◆ Records contained in a dataset ◆
* * *

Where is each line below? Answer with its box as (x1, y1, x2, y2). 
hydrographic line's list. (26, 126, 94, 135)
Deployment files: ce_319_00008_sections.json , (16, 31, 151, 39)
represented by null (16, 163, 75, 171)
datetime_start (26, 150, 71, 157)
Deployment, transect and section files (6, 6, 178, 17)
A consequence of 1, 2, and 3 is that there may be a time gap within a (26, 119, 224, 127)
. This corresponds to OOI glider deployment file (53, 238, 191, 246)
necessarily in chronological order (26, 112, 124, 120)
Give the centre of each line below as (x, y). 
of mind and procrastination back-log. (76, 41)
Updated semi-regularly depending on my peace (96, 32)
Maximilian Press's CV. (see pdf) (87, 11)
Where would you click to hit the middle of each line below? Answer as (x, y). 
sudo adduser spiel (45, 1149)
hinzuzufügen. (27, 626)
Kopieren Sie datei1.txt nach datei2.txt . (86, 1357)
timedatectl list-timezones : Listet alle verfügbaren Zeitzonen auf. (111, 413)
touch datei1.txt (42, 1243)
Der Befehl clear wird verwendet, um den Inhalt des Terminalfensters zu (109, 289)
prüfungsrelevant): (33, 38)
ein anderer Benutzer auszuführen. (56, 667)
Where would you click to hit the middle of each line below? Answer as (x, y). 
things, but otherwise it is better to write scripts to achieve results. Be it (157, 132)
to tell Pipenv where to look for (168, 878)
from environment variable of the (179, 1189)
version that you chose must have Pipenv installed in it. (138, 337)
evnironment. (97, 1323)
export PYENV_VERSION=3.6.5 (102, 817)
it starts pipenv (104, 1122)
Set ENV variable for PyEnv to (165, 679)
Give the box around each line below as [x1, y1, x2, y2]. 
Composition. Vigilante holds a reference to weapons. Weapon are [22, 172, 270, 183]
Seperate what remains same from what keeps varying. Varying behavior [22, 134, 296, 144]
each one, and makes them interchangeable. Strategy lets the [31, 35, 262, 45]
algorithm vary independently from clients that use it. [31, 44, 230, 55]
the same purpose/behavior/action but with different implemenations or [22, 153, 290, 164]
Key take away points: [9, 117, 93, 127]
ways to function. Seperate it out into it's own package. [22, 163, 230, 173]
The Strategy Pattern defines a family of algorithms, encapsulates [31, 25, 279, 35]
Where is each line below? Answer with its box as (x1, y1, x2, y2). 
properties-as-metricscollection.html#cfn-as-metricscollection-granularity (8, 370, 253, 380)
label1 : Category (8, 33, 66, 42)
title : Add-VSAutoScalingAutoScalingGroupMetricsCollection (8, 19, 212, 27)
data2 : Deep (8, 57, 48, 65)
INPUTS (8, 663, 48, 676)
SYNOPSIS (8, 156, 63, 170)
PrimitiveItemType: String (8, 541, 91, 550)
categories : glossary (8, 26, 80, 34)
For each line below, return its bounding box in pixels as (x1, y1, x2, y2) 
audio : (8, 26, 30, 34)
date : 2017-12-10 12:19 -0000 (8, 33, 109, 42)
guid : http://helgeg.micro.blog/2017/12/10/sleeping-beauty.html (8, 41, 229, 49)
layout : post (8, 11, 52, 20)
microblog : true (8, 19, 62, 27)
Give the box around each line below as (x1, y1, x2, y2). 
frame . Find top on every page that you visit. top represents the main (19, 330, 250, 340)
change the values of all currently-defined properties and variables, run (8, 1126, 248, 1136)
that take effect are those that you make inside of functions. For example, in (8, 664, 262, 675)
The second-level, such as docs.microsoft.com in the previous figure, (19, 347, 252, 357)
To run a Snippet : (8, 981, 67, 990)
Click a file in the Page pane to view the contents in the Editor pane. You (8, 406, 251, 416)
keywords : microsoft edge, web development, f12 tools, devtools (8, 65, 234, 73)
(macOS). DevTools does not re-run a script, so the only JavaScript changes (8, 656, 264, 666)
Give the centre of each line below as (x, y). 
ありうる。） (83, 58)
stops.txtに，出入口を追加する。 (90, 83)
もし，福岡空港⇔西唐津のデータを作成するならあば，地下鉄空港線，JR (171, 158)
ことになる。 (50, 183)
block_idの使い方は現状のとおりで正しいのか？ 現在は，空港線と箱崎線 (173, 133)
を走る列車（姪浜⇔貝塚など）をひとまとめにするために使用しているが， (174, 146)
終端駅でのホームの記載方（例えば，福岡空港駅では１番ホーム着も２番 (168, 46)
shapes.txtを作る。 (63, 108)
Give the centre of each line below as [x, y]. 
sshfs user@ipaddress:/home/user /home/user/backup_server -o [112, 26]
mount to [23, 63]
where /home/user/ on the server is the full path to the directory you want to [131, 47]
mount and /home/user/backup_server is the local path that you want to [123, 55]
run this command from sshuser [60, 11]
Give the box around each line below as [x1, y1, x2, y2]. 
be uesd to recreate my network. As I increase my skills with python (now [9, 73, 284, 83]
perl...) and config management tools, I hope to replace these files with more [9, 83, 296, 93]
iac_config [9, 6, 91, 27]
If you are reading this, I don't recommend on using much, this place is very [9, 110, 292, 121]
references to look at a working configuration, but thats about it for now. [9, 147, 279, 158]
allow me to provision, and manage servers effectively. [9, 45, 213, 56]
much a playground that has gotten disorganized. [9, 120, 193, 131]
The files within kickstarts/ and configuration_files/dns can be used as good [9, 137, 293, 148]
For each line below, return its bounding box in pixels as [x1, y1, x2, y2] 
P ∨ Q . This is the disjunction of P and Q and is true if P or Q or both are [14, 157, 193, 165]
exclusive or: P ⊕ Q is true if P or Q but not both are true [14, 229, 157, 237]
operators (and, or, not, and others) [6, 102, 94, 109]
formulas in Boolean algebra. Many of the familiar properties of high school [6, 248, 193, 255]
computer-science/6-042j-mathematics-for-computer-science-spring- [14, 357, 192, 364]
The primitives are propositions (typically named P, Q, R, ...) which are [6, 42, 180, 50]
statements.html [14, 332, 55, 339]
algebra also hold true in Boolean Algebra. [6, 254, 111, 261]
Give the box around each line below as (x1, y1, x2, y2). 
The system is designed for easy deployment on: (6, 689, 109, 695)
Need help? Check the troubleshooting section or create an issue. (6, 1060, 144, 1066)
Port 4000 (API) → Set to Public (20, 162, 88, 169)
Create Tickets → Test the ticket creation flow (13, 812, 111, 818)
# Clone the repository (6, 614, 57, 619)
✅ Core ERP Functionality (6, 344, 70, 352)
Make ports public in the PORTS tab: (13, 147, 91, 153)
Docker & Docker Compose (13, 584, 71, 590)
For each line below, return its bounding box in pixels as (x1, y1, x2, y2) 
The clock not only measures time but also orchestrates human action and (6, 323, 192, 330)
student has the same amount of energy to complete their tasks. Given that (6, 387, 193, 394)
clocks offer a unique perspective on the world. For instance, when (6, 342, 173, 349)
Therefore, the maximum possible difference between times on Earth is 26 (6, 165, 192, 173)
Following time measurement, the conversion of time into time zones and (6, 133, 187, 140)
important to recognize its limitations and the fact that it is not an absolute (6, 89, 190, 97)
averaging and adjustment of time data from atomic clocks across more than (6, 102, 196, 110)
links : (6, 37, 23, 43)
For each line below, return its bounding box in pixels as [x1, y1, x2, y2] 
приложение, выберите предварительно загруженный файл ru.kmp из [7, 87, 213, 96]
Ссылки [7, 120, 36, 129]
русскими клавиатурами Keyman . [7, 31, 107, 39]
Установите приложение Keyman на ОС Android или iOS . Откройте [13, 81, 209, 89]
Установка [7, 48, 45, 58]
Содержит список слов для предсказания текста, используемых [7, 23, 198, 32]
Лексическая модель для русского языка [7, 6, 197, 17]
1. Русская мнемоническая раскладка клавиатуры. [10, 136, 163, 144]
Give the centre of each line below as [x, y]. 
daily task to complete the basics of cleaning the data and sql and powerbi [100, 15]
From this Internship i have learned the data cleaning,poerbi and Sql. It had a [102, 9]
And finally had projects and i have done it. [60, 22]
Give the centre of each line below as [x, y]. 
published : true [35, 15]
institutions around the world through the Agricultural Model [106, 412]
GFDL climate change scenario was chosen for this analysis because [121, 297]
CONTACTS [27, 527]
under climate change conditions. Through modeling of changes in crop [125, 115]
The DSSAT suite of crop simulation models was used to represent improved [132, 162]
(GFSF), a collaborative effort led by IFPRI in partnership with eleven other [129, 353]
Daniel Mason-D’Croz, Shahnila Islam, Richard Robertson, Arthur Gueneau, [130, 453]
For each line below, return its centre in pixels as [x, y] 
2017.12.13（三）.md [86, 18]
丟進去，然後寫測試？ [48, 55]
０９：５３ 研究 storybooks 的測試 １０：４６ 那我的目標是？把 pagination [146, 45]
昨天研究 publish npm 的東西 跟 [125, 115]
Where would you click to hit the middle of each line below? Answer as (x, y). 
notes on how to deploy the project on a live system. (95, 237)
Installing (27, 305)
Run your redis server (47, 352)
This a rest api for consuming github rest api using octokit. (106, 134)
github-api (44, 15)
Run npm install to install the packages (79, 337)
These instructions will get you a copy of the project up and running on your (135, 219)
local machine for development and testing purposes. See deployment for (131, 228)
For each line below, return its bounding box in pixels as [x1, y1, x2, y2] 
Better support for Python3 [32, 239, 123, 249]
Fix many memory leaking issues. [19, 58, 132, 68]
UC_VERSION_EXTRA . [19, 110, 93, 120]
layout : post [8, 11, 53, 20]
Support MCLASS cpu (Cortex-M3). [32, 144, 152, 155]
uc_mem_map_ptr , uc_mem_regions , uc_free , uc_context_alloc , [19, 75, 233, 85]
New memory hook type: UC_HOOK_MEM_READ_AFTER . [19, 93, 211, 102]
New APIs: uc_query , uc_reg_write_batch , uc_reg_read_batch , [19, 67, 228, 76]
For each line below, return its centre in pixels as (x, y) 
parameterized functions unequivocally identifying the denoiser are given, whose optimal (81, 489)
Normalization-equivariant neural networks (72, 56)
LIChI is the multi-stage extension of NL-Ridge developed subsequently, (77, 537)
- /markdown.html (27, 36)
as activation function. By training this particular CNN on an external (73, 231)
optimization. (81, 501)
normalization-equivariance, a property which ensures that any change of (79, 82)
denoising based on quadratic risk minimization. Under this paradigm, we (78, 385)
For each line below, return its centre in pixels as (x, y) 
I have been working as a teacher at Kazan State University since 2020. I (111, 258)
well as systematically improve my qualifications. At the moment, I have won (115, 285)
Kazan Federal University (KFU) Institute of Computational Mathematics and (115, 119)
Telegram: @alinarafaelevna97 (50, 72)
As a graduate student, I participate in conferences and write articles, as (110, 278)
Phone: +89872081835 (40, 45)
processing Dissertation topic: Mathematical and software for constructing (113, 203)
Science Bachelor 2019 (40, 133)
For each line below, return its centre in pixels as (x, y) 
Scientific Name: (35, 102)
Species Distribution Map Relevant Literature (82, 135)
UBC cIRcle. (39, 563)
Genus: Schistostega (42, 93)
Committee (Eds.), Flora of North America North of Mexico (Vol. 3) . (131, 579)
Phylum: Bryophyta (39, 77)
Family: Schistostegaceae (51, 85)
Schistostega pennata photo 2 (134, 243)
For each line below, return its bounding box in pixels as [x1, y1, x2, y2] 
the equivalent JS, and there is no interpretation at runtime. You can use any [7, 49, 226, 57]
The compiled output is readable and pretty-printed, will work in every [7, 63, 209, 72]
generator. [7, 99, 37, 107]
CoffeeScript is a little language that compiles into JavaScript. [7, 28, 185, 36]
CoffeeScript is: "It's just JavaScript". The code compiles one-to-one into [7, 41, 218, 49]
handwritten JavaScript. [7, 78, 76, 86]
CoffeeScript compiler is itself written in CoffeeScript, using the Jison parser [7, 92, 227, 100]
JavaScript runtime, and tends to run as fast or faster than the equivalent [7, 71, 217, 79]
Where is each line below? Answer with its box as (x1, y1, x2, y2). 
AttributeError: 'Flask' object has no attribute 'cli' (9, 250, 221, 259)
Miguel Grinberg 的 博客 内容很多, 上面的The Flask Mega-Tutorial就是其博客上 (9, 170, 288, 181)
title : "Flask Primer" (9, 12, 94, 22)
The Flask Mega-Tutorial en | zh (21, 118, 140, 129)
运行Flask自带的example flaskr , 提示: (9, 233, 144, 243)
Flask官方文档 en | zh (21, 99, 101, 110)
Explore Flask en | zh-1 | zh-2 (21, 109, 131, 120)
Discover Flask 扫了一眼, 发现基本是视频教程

* * *

Your answer should be the lines above from the one containing "The DSSAT suite" through the one containing "layout : post [8, 11, 53, 20]", copied exactly and with both ends kept.

◆ WRITTEN SOLUTION ◆
The DSSAT suite of crop simulation models was used to represent improved [132, 162]
(GFSF), a collaborative effort led by IFPRI in partnership with eleven other [129, 353]
Daniel Mason-D’Croz, Shahnila Islam, Richard Robertson, Arthur Gueneau, [130, 453]
For each line below, return its centre in pixels as [x, y] 
2017.12.13（三）.md [86, 18]
丟進去，然後寫測試？ [48, 55]
０９：５３ 研究 storybooks 的測試 １０：４６ 那我的目標是？把 pagination [146, 45]
昨天研究 publish npm 的東西 跟 [125, 115]
Where would you click to hit the middle of each line below? Answer as (x, y). 
notes on how to deploy the project on a live system. (95, 237)
Installing (27, 305)
Run your redis server (47, 352)
This a rest api for consuming github rest api using octokit. (106, 134)
github-api (44, 15)
Run npm install to install the packages (79, 337)
These instructions will get you a copy of the project up and running on your (135, 219)
local machine for development and testing purposes. See deployment for (131, 228)
For each line below, return its bounding box in pixels as [x1, y1, x2, y2] 
Better support for Python3 [32, 239, 123, 249]
Fix many memory leaking issues. [19, 58, 132, 68]
UC_VERSION_EXTRA . [19, 110, 93, 120]
layout : post [8, 11, 53, 20]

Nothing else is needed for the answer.